Des images auxquelles on ne pouvait plus réagir qu'avec un cri rauque. A cette violence physique, fut opposée une violence symbolique avec laquelle l'artiste réagissait au monde environnant.
Le free jazz entamait la mélodie sur un haut niveau d'intensité émotionnelle et montait de plus en plus haut en cours d'improvisation. Dans son film Beauty (1970) Van der Keuken aspira à réaliser la même chose: commencer haut et toujours monter plus haut. ‘Il t' est presque impossible de crier plus fort, mais tu le fais quand même’. Le résultat ressemblait à un cri figé pris dans de froides images artificielles autour de l'exploration d'un détective prototypique à la recherche de la réalité. Il essaya de comprendre le monde qu'il était incapable de saisir, il tenta de fixer les choses qui lui échappaient sans cesse. Dans Beauty tout comme dans De snelheid: 40-70 (La vitesse: 40-70, 1970), Het Leesplankje (La petite planche de lecture, 1973) et De Tijd (Le Temps, 1983), Van der Keuken continua à explorer la puissance évocatrice des seules images, comme il l'avait fait dans Een film voor Lucebert (Un film pour Lucebert, 1967). Cette approche osée déroutait le public et embarrassait les critiques.
Van der Keuken semblait avoir abandonné son langage cinématographique plus accessible de Blind Kind, à propos d'enfants qui, dans un institut pour aveugles, essayaient de conquérir une place dans le monde ou de Beppie, à propos d'une fillette du peuple présomptueuse et précoce vivant à Amsterdam. La spontanéité candide de ces films résonnait encore dans les films suivants sur des sujets et des personnes immédiate ment prisés par le public: Vier Muren (Quatre murs, 1965), à propos de la pénurie de logements dans les années 60, Big Ben / Ben Webster in Europe (1967) sur le saxophoniste ténor Ben Webster, De Tijdsgeest (L'esprit du temps,1968) sur la conception de la vie dans les années 60.
Les films que Johan van der Keuken a réalisés dans la suite ne peuvent cependant plus cacher qu'il ne se contente pas de fixer la réalité, mais que la manière dont il s'y prend devient aussi l'enjeu de son oeuvre.
Son De Nieuwe IJstijd (La nouvelle glaciation, 1974) se caractérise par la même intensité formelle que Beauty. ‘Une combativité’, selon Van der Keuken, ‘qui partait d'une émotion très intense provoquée par ce que l'on voyait’. Si le regard du photographe et du cinéaste est coloré par l'expérience et l'influence du dehors, il est aussi déterminé par ses points de départ individuels. Chez Van der Keuken deux principes surprenants (et qui prêtent à confusion) apparaissent en opposition.
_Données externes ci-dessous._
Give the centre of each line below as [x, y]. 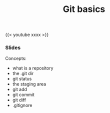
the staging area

Il y a, d'une part, le travail de l'observateur qui fixe sa réalité dans des images documentaires de gens et de villes. Et il y a, d'autre part, le travail dans lequel le réalisateur intervient d'une façon artificielle, dans lequel chaque image reçoit une signification propre par la division de la surface, le cadrage, l'insistance sur les structures des matériaux: parois en bois, murs en briques, cailloux érodés.
Van der Keuken reconnaît cette dichotomie mais la contredit en même temps: ‘Dans mes films que l'on nomme à tort documentaires, j'espère toujours arracher à la réalité un moment d'abstraction qui permet une quelconque généralisation. Et dans mes prétendus films artificiels, j'essaie souvent de surprendre une réalité documentaire’.
Johan van der Keuken, ‘De nieuwe IJstijd’ (La nouvelle glaciation), 1974.